São contrapontos importantes para explicar a natureza de cada um. Enquanto Magneto enxerga a humanidade com desconfiança e reage a qualquer possível ameaça como um animal acuado, Charles Xavier (James McAvoy) reflete uma visão otimista de que é possível harmonizar humanos comuns e mutantes e compartilha de seu sonho com outros mutantes. Quando os dois convergem numa amizade, já mostrada nos quadrinhos, antes da formação inicial dos X-Men, os pontos de vista conflitantes estão presentes, mas Magneto ainda tenta investir no sonho de Xavier, buscando uma forma de aplacar e, até mesmo, superar sua desconfiança nos humanos. Essas diferenças entre Magneto e Xavier, sempre serviram como um dos principais componentes dramáticos dos X-Men nos quadrinhos, por décadas. Entendido pelos críticos como análogo aos conflitos raciais nos Estados Unidos e as diferenças ideológicas entre Martin Luther King Jr. e Malcolm X. Os X-Men sempre se destacaram por discursar contra o preconceito sobre raças e minorias e o diretor sabe tirar proveito disso no novo filme.

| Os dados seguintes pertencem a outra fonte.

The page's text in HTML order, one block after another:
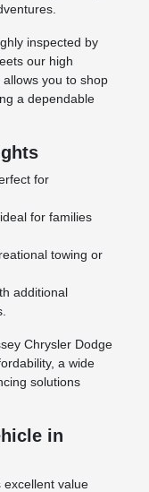
inspected by
our high
you to shop
a dependable
for
for families
towing or
additional
Chrysler Dodge
a wide
solutions
in
excellent value
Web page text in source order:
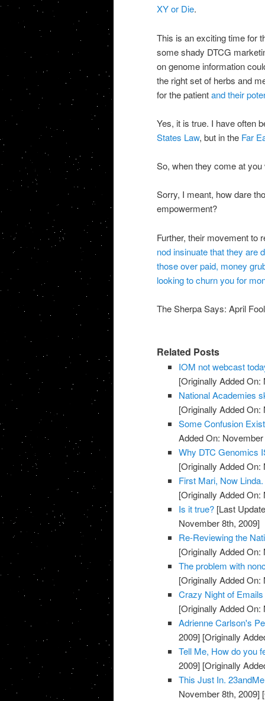
XY or Die.
This is an exciting time for
some shady DTCG
on genome information
the right set of herbs and
for the patientand their
Yes, it is true. I have often
States Law, but in the Far
So, when they come at
Sorry, I meant, how dare
empowerment?
Further, their movement to
nod insinuate that they are
those over paid, money
looking to churn you for
The Sherpa Says: April
Related Posts
IOM not webcast
[Originally Added
National Academies
[Originally Added
Some Confusion
Added On:
Why DTC Genomics
[Originally Added
First Mari, Now
[Originally Added
Is it true? [Last
November 8th, 2009]
Re-Reviewing the
[Originally Added
The problem with
[Originally Added
Crazy Night of
[Originally Added
Adrienne Carlson's
2009] [Originally
Tell Me, How do you
2009] [Originally
This Just In.
November 8th, 2009]
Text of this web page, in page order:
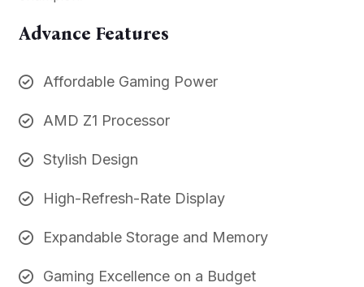
Advance Features
Affordable Gaming Power
AMD Z1 Processor
Stylish Design
High-Refresh-Rate Display
Expandable Storage and Memory
Gaming Excellence on a Budget
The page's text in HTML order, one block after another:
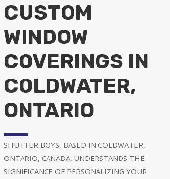
CUSTOM
WINDOW
COVERINGS IN
COLDWATER,
ONTARIO
SHUTTER BOYS, BASED IN COLDWATER,
ONTARIO, CANADA, UNDERSTANDS THE
SIGNIFICANCE OF PERSONALIZING YOUR
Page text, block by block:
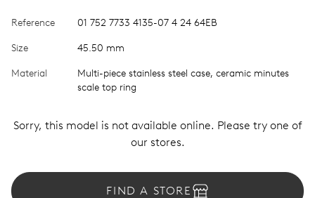
Reference 01 752 7733 4135-07 4 24 64EB
Size 45.50 mm
Material
Multi-piece stainless steel case, ceramic minutes
scale top ring
Sorry, this model is not available online. Please try one of
our stores.
FIND A STORE
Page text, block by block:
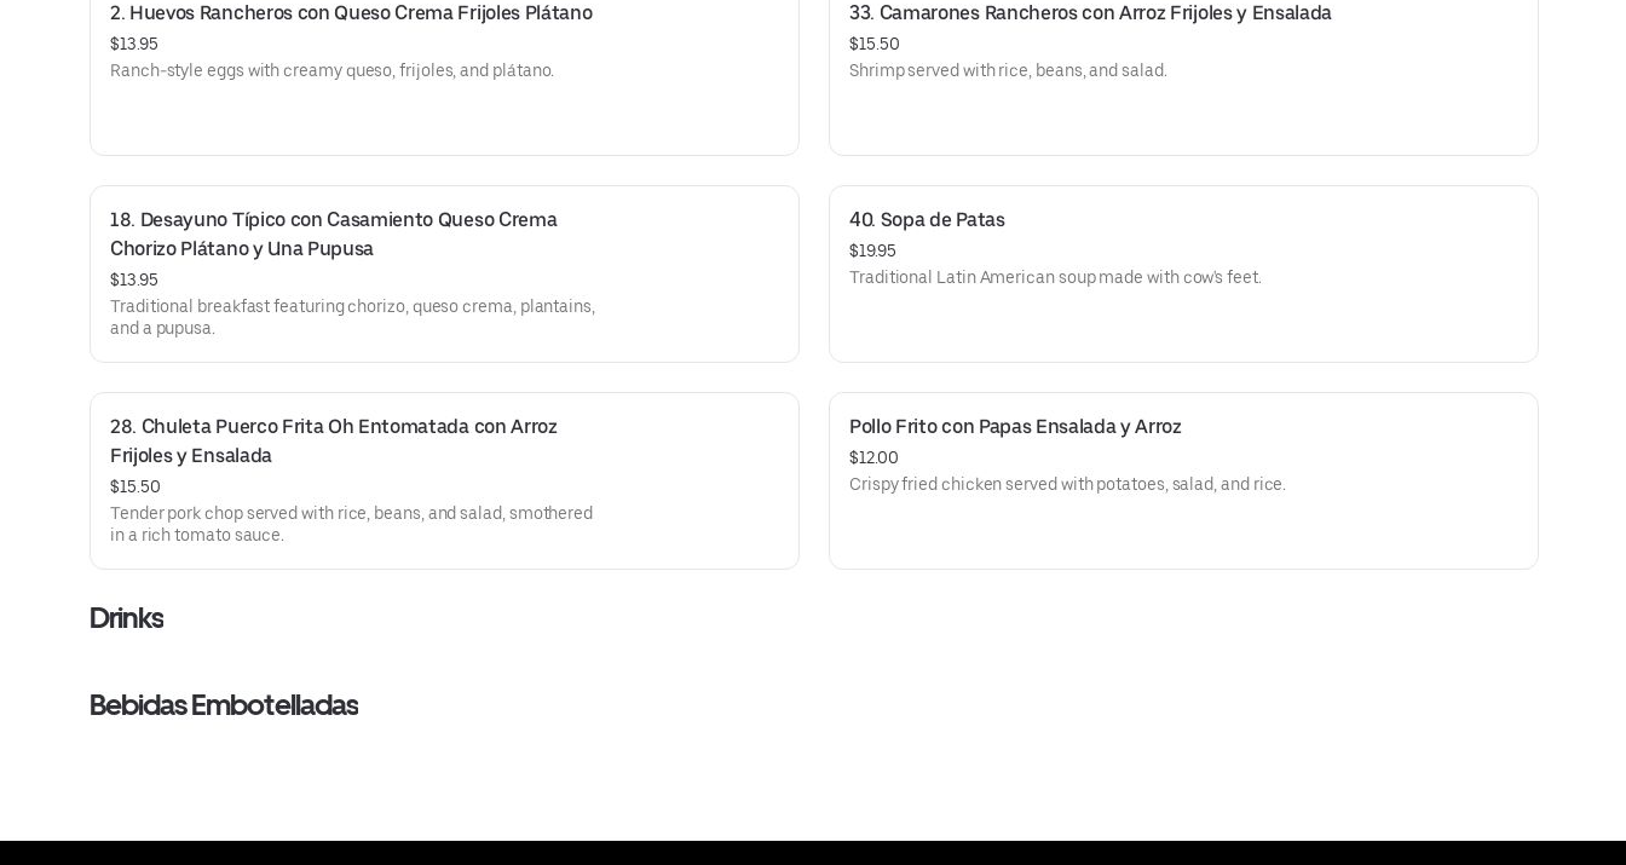
2. Huevos Rancheros con Queso Crema Frijoles Plátano
$13.95
Ranch-style eggs with creamy queso, frijoles, and plátano.
33. Camarones Rancheros con Arroz Frijoles y Ensalada
$15.50
Shrimp served with rice, beans, and salad.
18. Desayuno Típico con Casamiento Queso Crema
Chorizo Plátano y Una Pupusa
$13.95
Traditional breakfast featuring chorizo, queso crema, plantains,
and a pupusa.
40. Sopa de Patas
$19.95
Traditional Latin American soup made with cow's feet.
28. Chuleta Puerco Frita Oh Entomatada con Arroz
Frijoles y Ensalada
$15.50
Tender pork chop served with rice, beans, and salad, smothered
in a rich tomato sauce.
Pollo Frito con Papas Ensalada y Arroz
$12.00
Crispy fried chicken served with potatoes, salad, and rice.
Drinks
Bebidas Embotelladas
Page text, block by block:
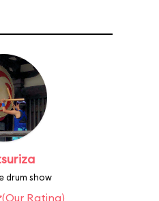
drum show
(Our Rating)
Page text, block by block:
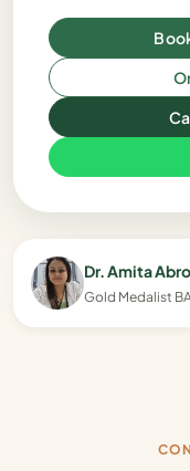
Dr. Amita
Gold Medalist
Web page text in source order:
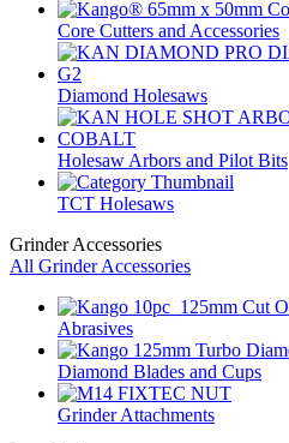
Core Cutters and Accessories
Diamond Holesaws
Holesaw Arbors and Pilot Bits
TCT Holesaws
Grinder Accessories
All Grinder Accessories
Abrasives
Diamond Blades and Cups
Grinder Attachments
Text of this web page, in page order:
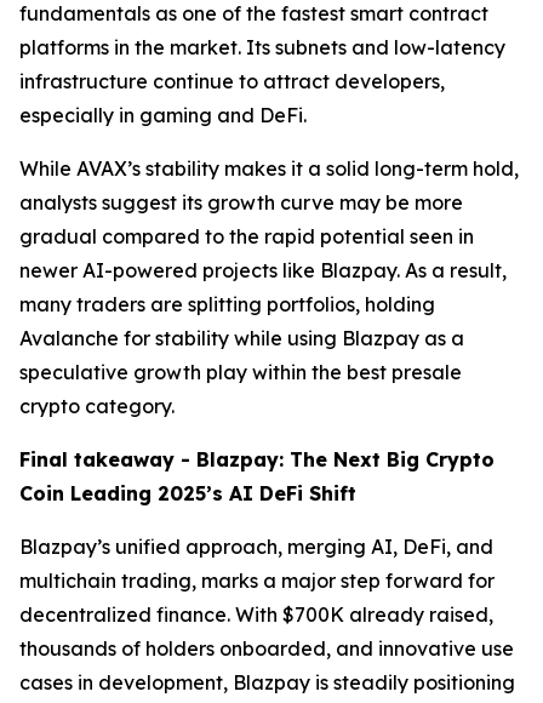
fundamentals as one of the fastest smart contract
platforms in the market. Its subnets and low-latency
infrastructure continue to attract developers,
especially in gaming and DeFi.
While AVAX’s stability makes it a solid long-term hold,
analysts suggest its growth curve may be more
gradual compared to the rapid potential seen in
newer AI-powered projects like Blazpay. As a result,
many traders are splitting portfolios, holding
Avalanche for stability while using Blazpay as a
speculative growth play within the best presale
crypto category.
Final takeaway - Blazpay: The Next Big Crypto
Coin Leading 2025’s AI DeFi Shift
Blazpay’s unified approach, merging AI, DeFi, and
multichain trading, marks a major step forward for
decentralized finance. With $700K already raised,
thousands of holders onboarded, and innovative use
cases in development, Blazpay is steadily positioning
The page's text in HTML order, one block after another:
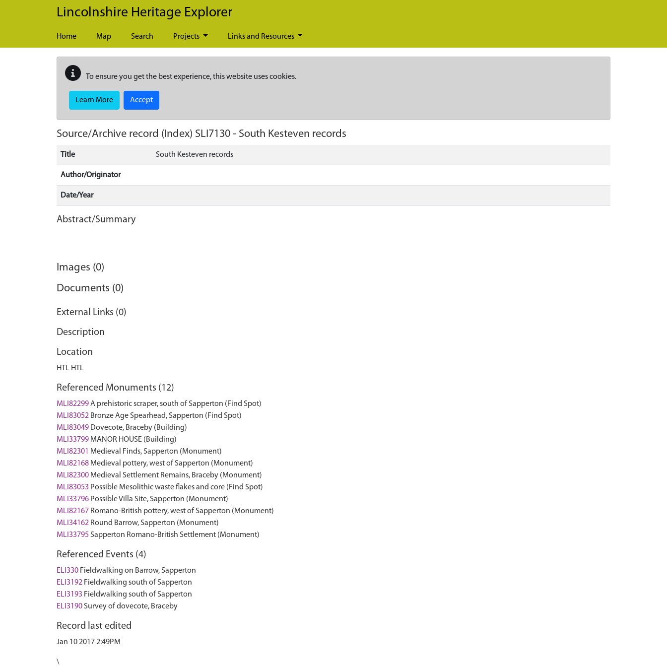
Skip to main content
Lincolnshire Heritage Explorer
Home Map Search Projects Links and Resources
To ensure you get the best experience, this website uses cookies.
Learn More Accept
Source/Archive record (Index) SLI7130 - South Kesteven records
Title South Kesteven records
Author/Originator
Date/Year
Abstract/Summary
Images (0)
Documents (0)
External Links (0)
Description
Location
HTL HTL
Referenced Monuments (12)
MLI82299A prehistoric scraper, south of Sapperton (Find Spot)
MLI83052 Bronze Age Spearhead, Sapperton (Find Spot)
MLI83049 Dovecote, Braceby (Building)
MLI33799 MANOR HOUSE (Building)
MLI82301 Medieval Finds, Sapperton (Monument)
MLI82168 Medieval pottery, west of Sapperton (Monument)
MLI82300 Medieval Settlement Remains, Braceby (Monument)
MLI83053 Possible Mesolithic waste flakes and core (Find Spot)
MLI33796 Possible Villa Site, Sapperton (Monument)
MLI82167 Romano-British pottery, west of Sapperton (Monument)
MLI34162 Round Barrow, Sapperton (Monument)
MLI33795 Sapperton Romano-British Settlement (Monument)
Referenced Events (4)
ELI330 Fieldwalking on Barrow, Sapperton
ELI3192 Fieldwalking south of Sapperton
ELI3193 Fieldwalking south of Sapperton
ELI3190 Survey of dovecote, Braceby
Record last edited
Jan 10 2017 2:49PM
\
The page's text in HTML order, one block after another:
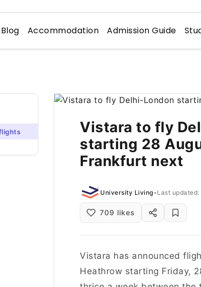
Blog Accommodation Admission Guide
Vistara to fly
starting 28
Frankfurt next
University Living• Last
709 likes
Vistara has announced
Heathrow starting Friday,
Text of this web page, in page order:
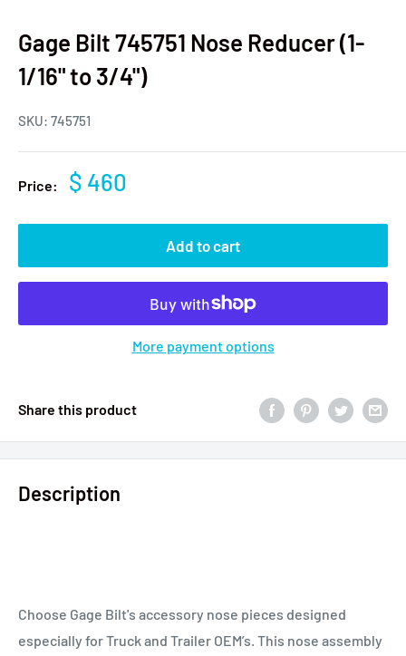
Gage Bilt 745751 Nose Reducer (1-
1/16" to 3/4")
SKU: 745751
Price: $ 460
Add to cart
More payment options
Share this product
Description
Choose Gage Bilt's accessory nose pieces designed
especially for Truck and Trailer OEM’s. This nose assembly
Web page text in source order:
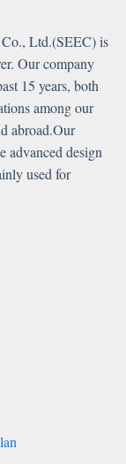
Ltd.(SEEC) is
Our company
15 years, both
among our
abroad.Our
advanced design
used for
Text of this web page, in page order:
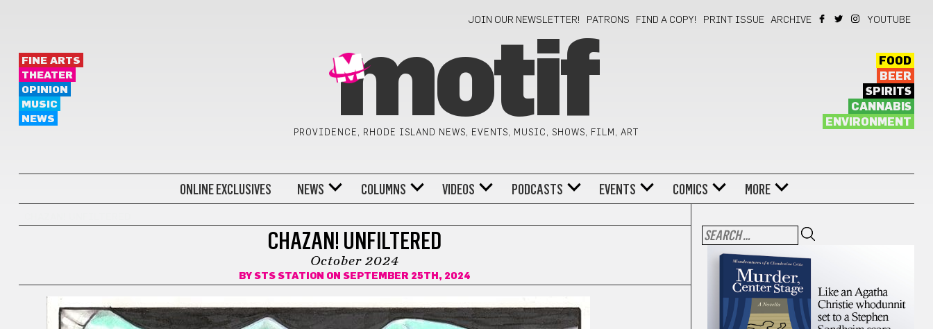
JOIN OUR NEWSLETTER! PATRONS FIND A COPY! PRINT ISSUE ARCHIVE YOUTUBE
FINE ARTS
THEATER
OPINION
MUSIC
NEWS
motif
PROVIDENCE, RHODE ISLAND NEWS, EVENTS, MUSIC, SHOWS, FILM, ART
FOOD
BEER
SPIRITS
CANNABIS
ENVIRONMENT
ONLINE EXCLUSIVES NEWS COLUMNS VIDEOS PODCASTS EVENTS COMICS MORE
CHAZAN! UNFILTERED
October 2024
BY STS STATION ON SEPTEMBER 25TH, 2024
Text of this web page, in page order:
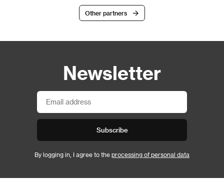
Other partners
Newsletter
Subscribe
By logging in, I agree to the processing of personal data
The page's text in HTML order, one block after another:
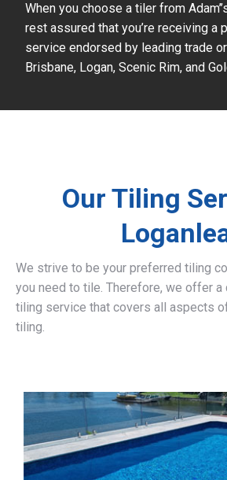
When you choose a tiler from
rest assured that you’re receiving a
service endorsed by leading trade
Brisbane, Logan, Scenic Rim, and
Our Tiling
We strive to be your preferred tiling
you need to tile. Therefore, we offer a
tiling service that covers all aspects
tiling.
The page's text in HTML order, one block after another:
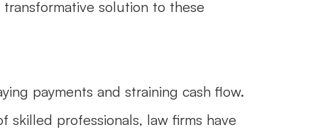
solution to these
payments and straining cash flow.
skilled professionals, law firms have
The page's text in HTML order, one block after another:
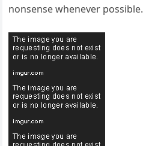
nonsense whenever possible.
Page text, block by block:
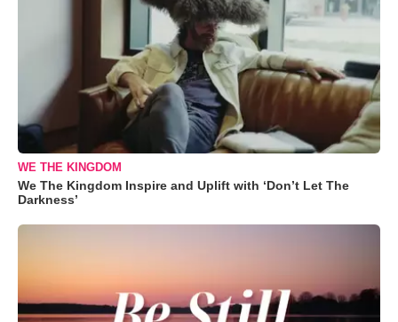
WE THE KINGDOM
We The Kingdom Inspire and Uplift with ‘Don’t Let The
Darkness’
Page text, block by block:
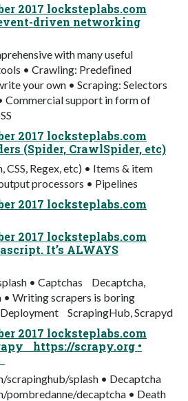
2017 locksteplabs.com
driven networking
with many useful
• Crawling: Predeﬁned
your own • Scraping: Selectors
Commercial support in form of
2017 locksteplabs.com
(Spider, CrawlSpider, etc)
CSS, Regex, etc) • Items & item
processors • Pipelines
2017 locksteplabs.com
2017 locksteplabs.com
It’s ALWAYS
• Captchas Decaptcha,
• Writing scrapers is boring
ScrapingHub, Scrapyd
2017 locksteplabs.com
https://scrapy.org •
splash • Decaptcha
pombredanne/decaptcha • Death
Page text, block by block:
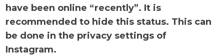
have been online “recently”. It is
recommended to hide this status. This can
be done in the privacy settings of
Instagram.
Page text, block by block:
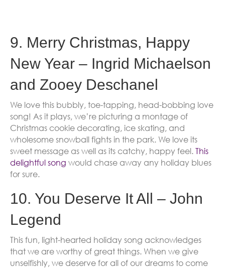
9. Merry Christmas, Happy
New Year – Ingrid Michaelson
and Zooey Deschanel
We love this bubbly, toe-tapping, head-bobbing love
song! As it plays, we’re picturing a montage of
Christmas cookie decorating, ice skating, and
wholesome snowball fights in the park. We love its
sweet message as well as its catchy, happy feel. This
delightful song would chase away any holiday blues
for sure.
10. You Deserve It All – John
Legend
This fun, light-hearted holiday song acknowledges
that we are worthy of great things. When we give
unselfishly, we deserve for all of our dreams to come
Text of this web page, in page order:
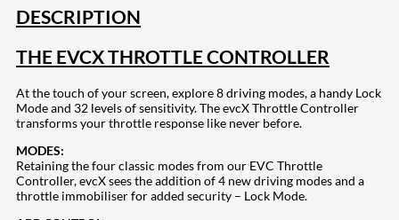
DESCRIPTION
THE EVCX THROTTLE CONTROLLER
At the touch of your screen, explore 8 driving modes, a handy Lock
Mode and 32 levels of sensitivity. The evcX Throttle Controller
transforms your throttle response like never before.
MODES:
Retaining the four classic modes from our EVC Throttle
Controller, evcX sees the addition of 4 new driving modes and a
throttle immobiliser for added security – Lock Mode.
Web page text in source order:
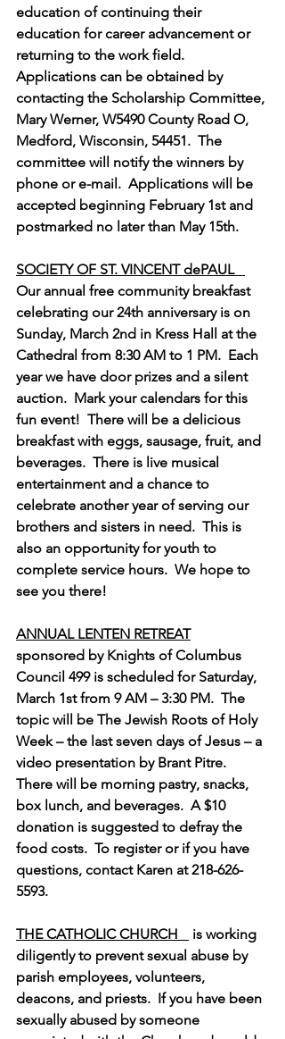
education of continuing their
education for career advancement or
returning to the work field.
Applications can be obtained by
contacting the Scholarship Committee,
Mary Werner, W5490 County Road O,
Medford, Wisconsin, 54451.  The
committee will notify the winners by
phone or e-mail.  Applications will be
accepted beginning February 1st and
postmarked no later than May 15th.
SOCIETY OF ST. VINCENT dePAUL
Our annual free community breakfast
celebrating our 24th anniversary is on
Sunday, March 2nd in Kress Hall at the
Cathedral from 8:30 AM to 1 PM.  Each
year we have door prizes and a silent
auction.  Mark your calendars for this
fun event!  There will be a delicious
breakfast with eggs, sausage, fruit, and
beverages.  There is live musical
entertainment and a chance to
celebrate another year of serving our
brothers and sisters in need.  This is
also an opportunity for youth to
complete service hours.  We hope to
see you there!
ANNUAL LENTEN RETREAT
sponsored by Knights of Columbus
Council 499 is scheduled for Saturday,
March 1st from 9 AM – 3:30 PM.  The
topic will be The Jewish Roots of Holy
Week – the last seven days of Jesus – a
video presentation by Brant Pitre.
There will be morning pastry, snacks,
box lunch, and beverages.  A $10
donation is suggested to defray the
food costs.  To register or if you have
questions, contact Karen at 218-626-
5593.
THE CATHOLIC CHURCH
is working
diligently to prevent sexual abuse by
parish employees, volunteers,
deacons, and priests.  If you have been
sexually abused by someone
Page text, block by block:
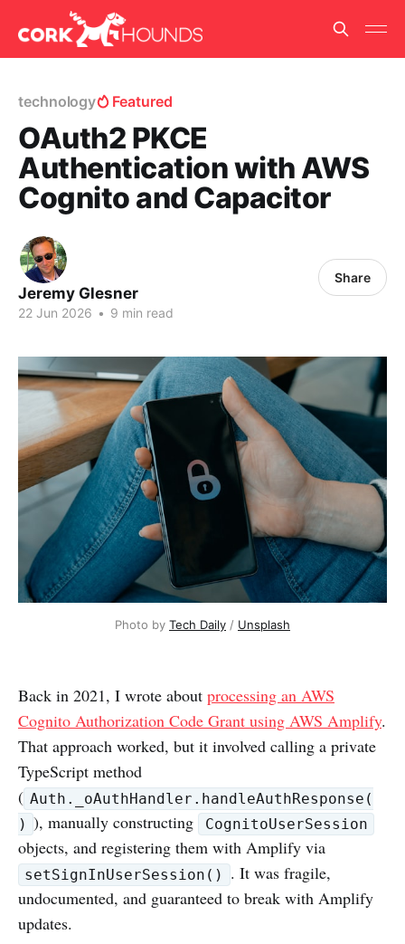
technology Featured
OAuth2 PKCE
Authentication with AWS
Cognito and Capacitor
Jeremy Glesner
22 Jun 2026 • 9 min read
Share
Photo by Tech Daily / Unsplash
Back in 2021, I wrote about processing an AWS
Cognito Authorization Code Grant using AWS Amplify.
That approach worked, but it involved calling a private
TypeScript method
( Auth._oAuthHandler.handleAuthResponse(
) ), manually constructing CognitoUserSession
objects, and registering them with Amplify via
setSignInUserSession()
. It was fragile,
undocumented, and guaranteed to break with Amplify
updates.
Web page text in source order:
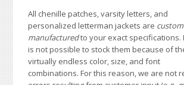
All chenille patches, varsity letters, and
personalized letterman jackets are custom
manufacturedto your exact specifications.
is not possible to stock them because of
virtually endless color, size, and font
combinations. For this reason, we are not
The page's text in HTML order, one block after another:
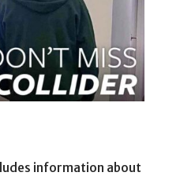
information about
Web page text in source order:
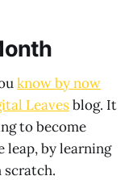
know by now
Leavesblog. It
to become
leap, by learning
scratch.
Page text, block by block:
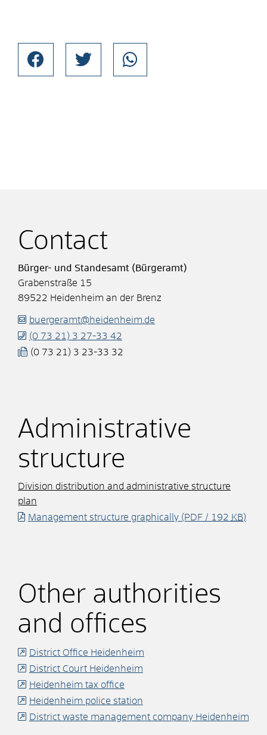
Contact
Bürger- und Standesamt (Bürgeramt)
Grabenstraße 15
89522 Heidenheim an der Brenz
buergeramt@heidenheim.de
(0 73 21) 3 27-33 42
(0 73 21) 3 23-33 32
Administrative
structure
Division distribution and administrative structure
plan
Management structure graphically(PDF / 192 KB)
Other authorities
and offices
District Office Heidenheim
District Court Heidenheim
Heidenheim tax office
Heidenheim police station
District waste management company Heidenheim
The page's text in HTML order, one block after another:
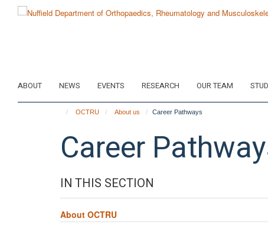
ABOUT NEWS EVENTS RESEARCH OUR TEAM
OCTRU About us Career Pathways
Career
IN THIS SECTION
About OCTRU
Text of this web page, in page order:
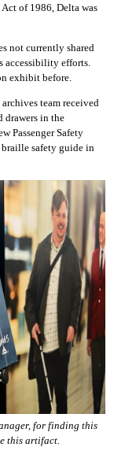
Act of 1986, Delta was
not currently shared
accessibility efforts.
exhibit before.
team received
drawers in the
Passenger Safety
safety guide in
for finding this
this artifact.
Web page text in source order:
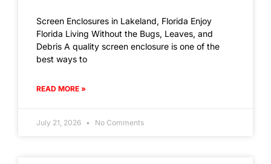
Screen Enclosures in Lakeland, Florida Enjoy
Florida Living Without the Bugs, Leaves, and
Debris A quality screen enclosure is one of the
best ways to
READ MORE »
July 21, 2026 No Comments
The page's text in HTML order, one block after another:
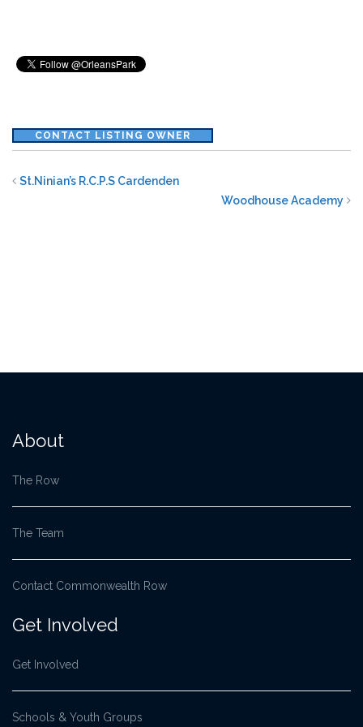
CONTACT LISTING OWNER
St.Ninian’s R.C.P.S Cardenden
Woodhouse Academy
About
The Row
The Team
Contact Commonwealth Row
Get Involved
Get Involved
Schools & Youth Groups

Entretanto, o vilão aqui não é Magneto. Entra em cena uma ameaça capaz de unir diversos mutantes e humanos. Sebastian Shaw, interpretado por Kevin Bacon, é outra grande surpresa do filme e mais um elo com a franquia James Bond, acostumada a vilões megalomaníacos, sádicos, estratégicos, manipuladores, cercado de luxo, e, claro, de belas e letais mulheres. Shaw demonstra porque é o líder do grupo mutante conhecido como Clube do Inferno. Seu objetivo é simples. Expurgar toda a humanidade instigando a Terceira Guerra Mundial. Ele projeta um cenário de horror e usa seus poderes e aliados para atingir tal objetivo. Mas a situação criada por Shaw tem um toque de realidade, tirada dos livros de história. O líder do Clube do Inferno é responsável pela crise dos mísseis em Cuba, um momento de tensão vivido entre os líderes da Rússia, o Primeiro Ministro, Nikita Kruschev, e dos Estados Unidos, o Presidente John F. Kennedy.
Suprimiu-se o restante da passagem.